Xavier Symons, peneliti di University of Notre Dame Australia dan pakar bioetika di Austin Health's Human Research Ethics Committee, juga memiliki penilaian yang sama.

Dia berkata bahwa argumen tersebut tidak menunjukkan hubungan sebab-akibat yang jelas antara legalisasi eutanasia dan holocaust.

Baca Juga: Mengapa Manusia Melihat Cahaya Terang Saat Mendekati Kematian?

Tapi... Siapa Saja yang Berhak Memilih Mati?

Sebuah studi yang dipublikasikan dalam Canadian Medical Association Journal mengungkapkan, sejak dilegalkan di Belgia pada 2012, kasus euthanasia meningkat dari 235 pada tahun 2013 menjadi 1.807 pada tahun 2013.

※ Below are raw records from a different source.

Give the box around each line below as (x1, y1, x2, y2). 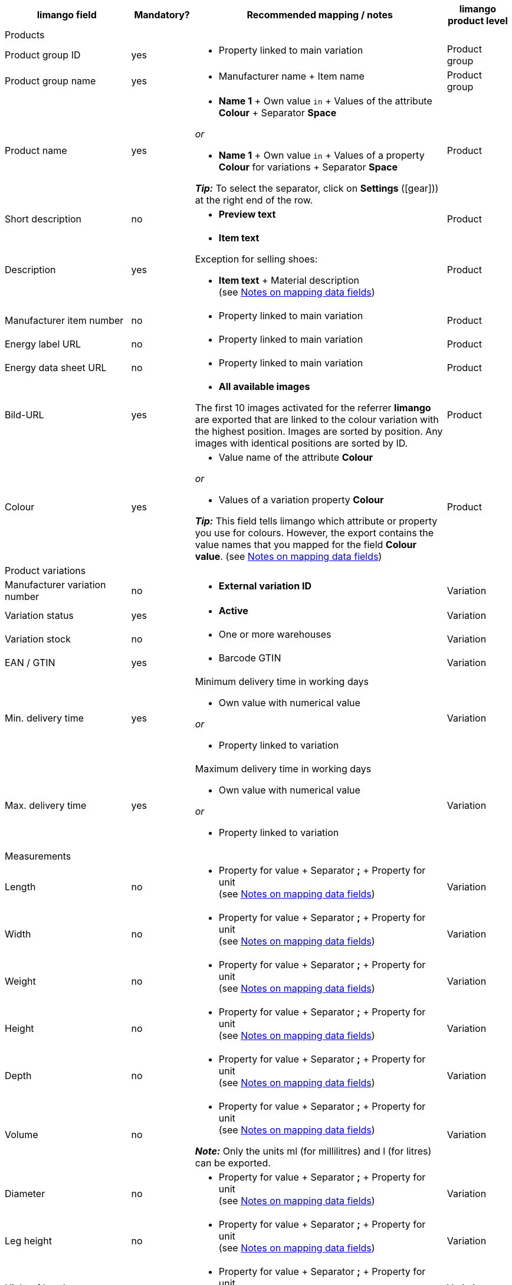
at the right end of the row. (195, 194, 313, 206)
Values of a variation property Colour (218, 494, 384, 506)
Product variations (5, 565, 86, 576)
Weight (5, 975, 36, 987)
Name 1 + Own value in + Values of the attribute (218, 95, 432, 107)
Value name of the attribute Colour (218, 451, 373, 463)
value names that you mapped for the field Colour (195, 539, 417, 550)
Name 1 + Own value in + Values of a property (218, 149, 425, 161)
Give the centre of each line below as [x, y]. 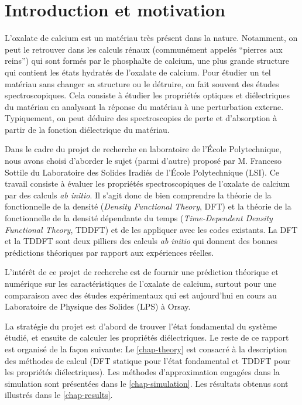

Diberitakan Science Daily, 12 September 2016, peneliti juga menemukan peningkatan kasus eutanasia pada orang-orang yang tidak menderita kanker dan yang berusia di atas 80 tahun.

Lalu, walaupun tergolong kecil, penelitian juga menemukan adanya peningkatan kasus euthanasia pada orang-orang yang tidak memiliki penyakit serius dan yang memiliki kelainan psikitaris.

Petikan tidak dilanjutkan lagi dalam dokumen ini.